Directions
Give back the lines below verbatim, omitting all pictures.

════════════════════

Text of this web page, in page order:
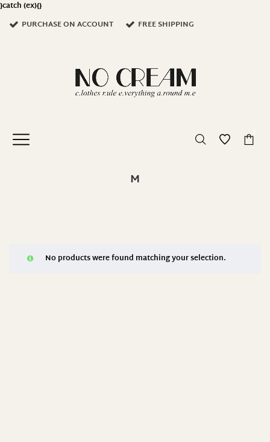
}catch (ex){}
PURCHASE ON ACCOUNT
FREE SHIPPING
M
No products were found matching your selection.
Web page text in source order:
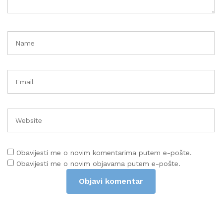
Obavijesti me o novim komentarima putem e-pošte.
Obavijesti me o novim objavama putem e-pošte.
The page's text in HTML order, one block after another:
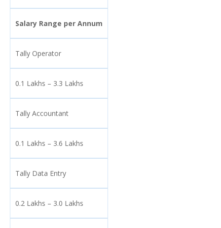
Salary Range per Annum
Tally Operator
0.1 Lakhs – 3.3 Lakhs
Tally Accountant
0.1 Lakhs – 3.6 Lakhs
Tally Data Entry
0.2 Lakhs – 3.0 Lakhs
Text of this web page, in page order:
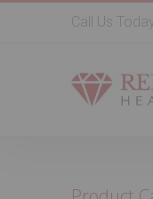
Call Us
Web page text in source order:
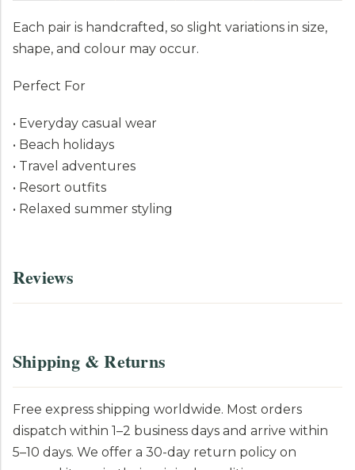
Each pair is handcrafted, so slight variations in size,
shape, and colour may occur.
Perfect For
• Everyday casual wear
• Beach holidays
• Travel adventures
• Resort outfits
• Relaxed summer styling
Reviews
Shipping & Returns
Free express shipping worldwide. Most orders
dispatch within 1–2 business days and arrive within
5–10 days. We offer a 30-day return policy on
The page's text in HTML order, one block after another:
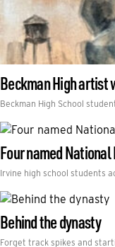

════════════════════

Written solution
Text of this web page, in page order:
}catch (ex){}
PURCHASE ON ACCOUNT
FREE SHIPPING
M
No products were found matching your selection.
Web page text in source order:
Obavijesti me o novim komentarima putem e-pošte.
Obavijesti me o novim objavama putem e-pošte.
The page's text in HTML order, one block after another:
Salary Range per Annum
Tally Operator
0.1 Lakhs – 3.3 Lakhs
Tally Accountant
0.1 Lakhs – 3.6 Lakhs
Tally Data Entry
0.2 Lakhs – 3.0 Lakhs
Text of this web page, in page order:
Call Us
Web page text in source order:
Each pair is handcrafted, so slight variations in size,
shape, and colour may occur.
Perfect For
• Everyday casual wear
• Beach holidays
• Travel adventures
• Resort outfits
• Relaxed summer styling
Reviews
Shipping & Returns
Free express shipping worldwide. Most orders
dispatch within 1–2 business days and arrive within
5–10 days. We offer a 30-day return policy on
The page's text in HTML order, one block after another:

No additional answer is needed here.